Я вошел в темный дом, принюхался, положил замечательную свою добычу — клей «Момент» — в стакан возле умывальника, прошел в узкую комнату, потрогал жестяной цилиндр печки — еще теплится — и, не зажигая света, разделся и лег. Не надо света, слабого и обманного, пусть будет темнота!
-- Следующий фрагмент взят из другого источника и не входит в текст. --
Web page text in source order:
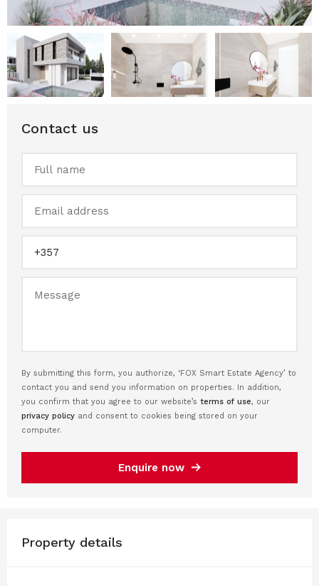
Contact us
By submitting this form, you authorize, ‘FOX Smart Estate Agency’ to
contact you and send you information on properties. In addition,
you confirm that you agree to our website’s terms of use, our
privacy policy and consent to cookies being stored on your
computer.
Enquire now
Property details
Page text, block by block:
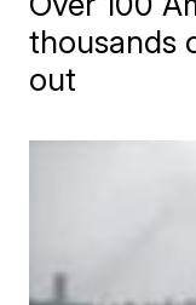
thousands
out

Нет, никогда я не решусь обнаружить свою мрачность перед людьми — с детства был хорошо воспитан, часами со светлой улыбкой смотрел на абсолютно неподвижный поплавок, боясь своим недовольством обидеть — кого? Рыбу? Поплавок? Того, кто привел меня на это место и посадил? Абсолютно непонятно! Но я сидел и сидел. Так и теперь: ни в коем случае нельзя, чтобы кто-то догадался, что терпение мое кончилось, наоборот — улыбка, радостный тон: «Тридцать девятого? Договорились! Всего вам доброго! Кланяйтесь своим!»
Голова расходилась, никак уже не заснуть! Выпить, что ли, казенного? Под столом в коричневой бутылке с бумажкой, прижатой резинкою, плескалось немного спирта. На бумажке, помнится, написано карандашом «Проявитель», но в бутылке спирт — неделю назад я кинул туда горсточку рябины… Я нашел в темноте чашку, нагнул бутылку, нашел чашкою в темноте рот… Бр-р-р! Гадость! Может, спирт превратился в проявитель, согласно надписи? Но вскоре по разгоревшейся в холоде коже лица, по вспышке ликования (все отлично, ничего страшного, все живы, дела идут!) почувствовал — нет, нормальный спиртяга! Теперь бы подобрать уютный сон — последнее время на сны главная надежда, только вот на языке уж больно погано, все-таки он сделан не из стекла, как те линзы, на протирание которых в достаточном количестве отпускается этот спирт! Я поднялся, вышел в прихожую к умывальнику. Может быть, все не так уж и плохо — побежали блудливые мыслишки. Может, моя любимая статья, в которую я вложил все оставшиеся силы, не зарублена еще окончательно? Почему, собственно, силы беды должны быть лучше организованы, чем силы счастья? Наверняка у противников моих тоже есть сомнения, угрызения совести, приступы неуверенности — зачем отказывать им в таких всеобщих человеческих проявлениях? Может быть, именно сейчас, когда вроде бы все уже кончено, ветер понемножку начинает тянуть в обратную сторону?.. Как же! Жди! Вместо того чтобы крепко спать, противники твои угрызаются совестью! Тем более из-за того, что сделано, по их убеждениям, абсолютно справедливо!